▶ [What this task involves] Scan the records below for the string "JNose" and return every line where it appears.

▶ [Exercise materials]
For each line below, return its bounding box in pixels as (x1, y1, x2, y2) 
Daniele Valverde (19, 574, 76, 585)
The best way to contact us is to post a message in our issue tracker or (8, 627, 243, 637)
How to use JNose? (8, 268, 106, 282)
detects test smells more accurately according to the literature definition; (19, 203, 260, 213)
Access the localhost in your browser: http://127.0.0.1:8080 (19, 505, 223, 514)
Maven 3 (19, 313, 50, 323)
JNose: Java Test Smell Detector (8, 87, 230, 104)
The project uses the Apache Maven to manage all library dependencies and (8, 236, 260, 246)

▶ [Output of the exercise]
How to use JNose? (8, 268, 106, 282)
JNose: Java Test Smell Detector (8, 87, 230, 104)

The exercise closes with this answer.